The '\xAB' notation is used in C, C++, Perl, and other languages taking a cue from C, as a way of expressing hexadecimal character codes in the middle of a string.
The notation '\007' means use octal for the character code, when there are digits after the backslash.
In C99 and later, you can also use \uabcd and \U00abcdef to encode Unicode characters in hexadecimal (with 4 and 8 hex digits required; the first two hex digits in \U must be 0 to be valid, and often the third digit will be 0 too — 1 is the only other valid value).

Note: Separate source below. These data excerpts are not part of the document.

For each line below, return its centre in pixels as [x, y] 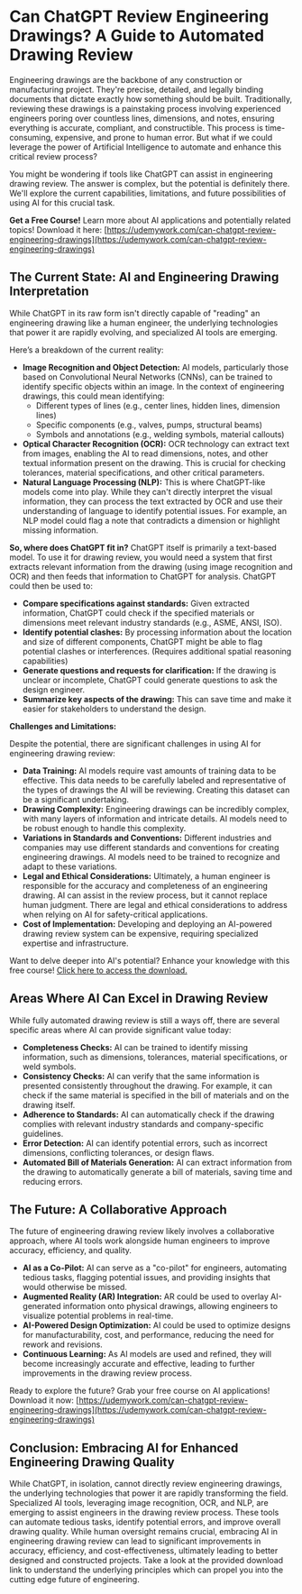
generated [41, 1306]
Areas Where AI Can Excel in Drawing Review [139, 999]
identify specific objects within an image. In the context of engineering [153, 386]
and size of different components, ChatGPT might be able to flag [142, 641]
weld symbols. [49, 1067]
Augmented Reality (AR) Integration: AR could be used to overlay [145, 1296]
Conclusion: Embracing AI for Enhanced [124, 1447]
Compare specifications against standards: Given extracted [136, 603]
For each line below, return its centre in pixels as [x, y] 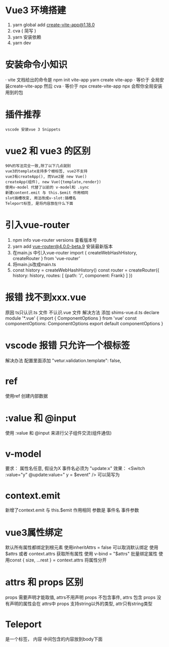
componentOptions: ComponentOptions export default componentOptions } [84, 323]
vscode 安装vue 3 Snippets [33, 130]
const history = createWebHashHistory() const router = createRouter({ [86, 270]
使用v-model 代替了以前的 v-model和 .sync [47, 187]
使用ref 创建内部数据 [27, 396]
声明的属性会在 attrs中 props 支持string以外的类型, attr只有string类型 [81, 604]
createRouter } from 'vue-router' [46, 258]
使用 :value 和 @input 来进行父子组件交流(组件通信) [59, 433]

Note that in C, octal escapes are limited to a maximum of 3 digits but hexadecimal escapes are not limited to 2 or 3 digits; the hexadecimal escape ends at the first character that's not a hexadecimal digit. In the question, the sequence is "12\x3a39\x3a03". That is a string containing 4 characters: 1, 2, \x3a39 and \x3a03. The actual value used for the 4-digit hex characters is implementation-defined. To achieve the desired result (using \x3A to represent a colon :), the code would have to use string concatenation:
"12\x3a" "39\x3a" "03"
This now contains 8 characters: 1, 2, :, 3, 9, :, 0, 3.
I use CyberChef for this sort of thing.
If you drop it in the input field and drag Magic from the Favourites list into the recipe it'll tell you the conversion and that you could've used the From_Hex recipe with a \x delimiter.
I'm guessing that what you are dealing with is a unicode string that has been encoded differently than the output stream it was sent to. ie. a utf-16 string output to a latin-1 device. In that situation, certain characters will be outputted as escape values to avoid sending control characters or wrong characters to the output device. This happens in python at least.